Well actually one of the big concerns of our, and arguably most, democratic systems is allowing minority voices to be heard and not subsumed by the majority.
There are limits to that. Madison correctly pointed out that we do not want tyranny of the majority. However, we want tyranny of a small minority even less. We have lots of pejorative words for those governmental systems for a reason.
I think trans people are going to have to bargain out something they can live with if they want to end the pushback. The smartest thing the gay and lesbian activists did was to quit trying to aggressively push their culture, and simply frame their issue as centered on having the same legal rights as everyone else. That part is an easy sell to a majority of people who live in most Western countries.
Trans is a much stickier set of issues, in part because of the problem of kids. If I were giving their activists advice, I would tell them to push 'it/they' as the generic pronouns for everyone and quit mucking about with the individual identity stuff.

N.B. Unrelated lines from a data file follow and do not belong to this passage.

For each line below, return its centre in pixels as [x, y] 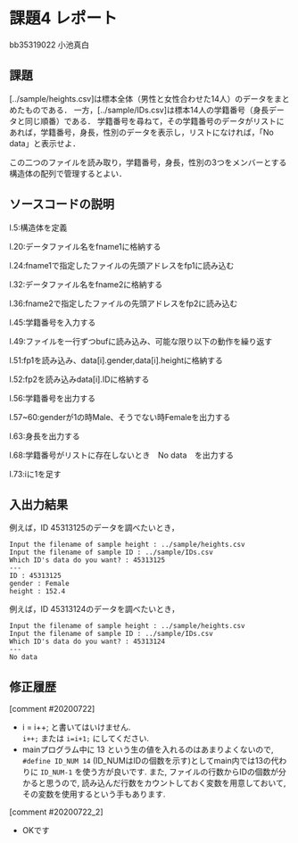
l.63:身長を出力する [45, 436]
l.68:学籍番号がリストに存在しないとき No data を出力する [122, 455]
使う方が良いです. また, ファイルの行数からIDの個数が [180, 772]
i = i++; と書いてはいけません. [76, 727]
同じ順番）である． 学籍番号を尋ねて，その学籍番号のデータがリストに [154, 120]
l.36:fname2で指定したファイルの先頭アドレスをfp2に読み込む [124, 303]
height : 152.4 [37, 591]
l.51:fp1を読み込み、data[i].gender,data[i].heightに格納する [116, 360]
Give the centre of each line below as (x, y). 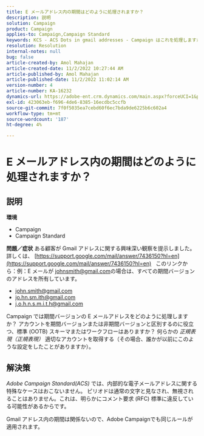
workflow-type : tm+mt (34, 114)
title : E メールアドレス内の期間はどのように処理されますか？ (75, 12)
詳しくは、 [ (22, 256)
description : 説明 (29, 18)
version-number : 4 (29, 86)
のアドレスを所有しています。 (43, 279)
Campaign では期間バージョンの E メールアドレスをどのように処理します (97, 316)
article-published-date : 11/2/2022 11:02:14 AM (68, 80)
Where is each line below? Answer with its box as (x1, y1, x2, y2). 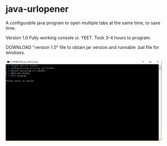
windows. (5, 49, 25, 55)
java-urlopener (5, 3, 69, 15)
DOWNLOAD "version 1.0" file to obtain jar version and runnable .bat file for (5, 44, 160, 50)
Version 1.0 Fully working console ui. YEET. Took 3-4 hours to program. (5, 35, 151, 41)
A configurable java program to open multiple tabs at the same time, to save (5, 20, 161, 26)
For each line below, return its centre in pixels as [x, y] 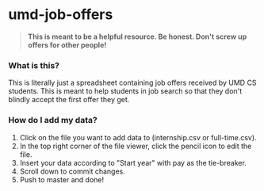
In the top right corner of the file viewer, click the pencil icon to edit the [136, 146]
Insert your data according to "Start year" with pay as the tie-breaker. [133, 162]
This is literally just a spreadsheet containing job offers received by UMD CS [132, 83]
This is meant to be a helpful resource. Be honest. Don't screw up [137, 36]
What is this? [34, 65]
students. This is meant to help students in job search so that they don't [125, 91]
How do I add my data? [53, 120]
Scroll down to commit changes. [72, 171]
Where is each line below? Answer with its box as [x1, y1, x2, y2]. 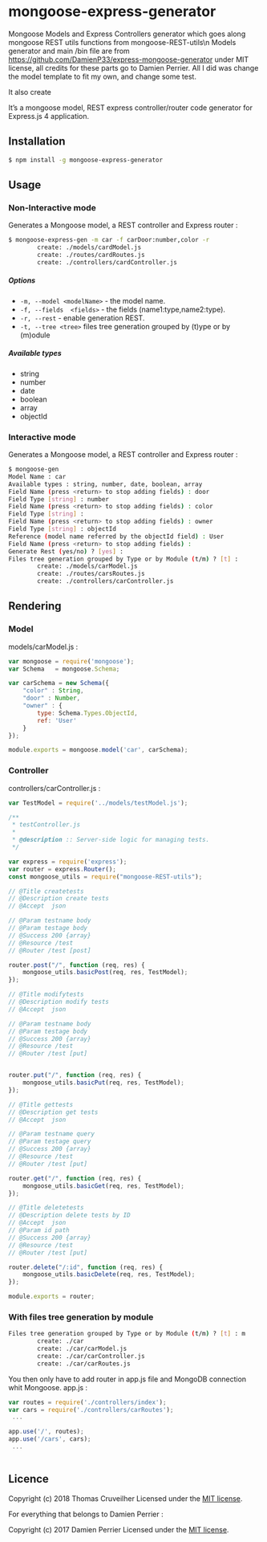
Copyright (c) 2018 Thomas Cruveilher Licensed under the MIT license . [8, 1493, 243, 1503]
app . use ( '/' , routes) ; [8, 1428, 84, 1436]
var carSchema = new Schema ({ [8, 679, 110, 687]
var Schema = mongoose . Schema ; [8, 665, 120, 673]
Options [8, 275, 36, 285]
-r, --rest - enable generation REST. [19, 312, 145, 323]
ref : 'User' [37, 716, 78, 724]
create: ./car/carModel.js [37, 1344, 127, 1353]

We already did a transition from the generic 'he' to 'she' fairly seamlessly, and if you want my opinion that one didn't provide value for the cognitive price and also primed the present
fracas. Either solution is as arbitrary as whether we drive on the right side of the road or the left, and you don't see us changing that one across societies because of the inevitable societal costs. The risks associated with changing which side we drive on are obviously much higher, but it's the same type of problem.
We would at least have a better reason this time, which we need if a small minority is to build a large enough alliance to get a sizable language change through. It's also just a more sensible solution in logical terms. Statistically speaking, a generic person is a 'she', but not by a lot. It makes more sense to simply not drag gender into it in the first place.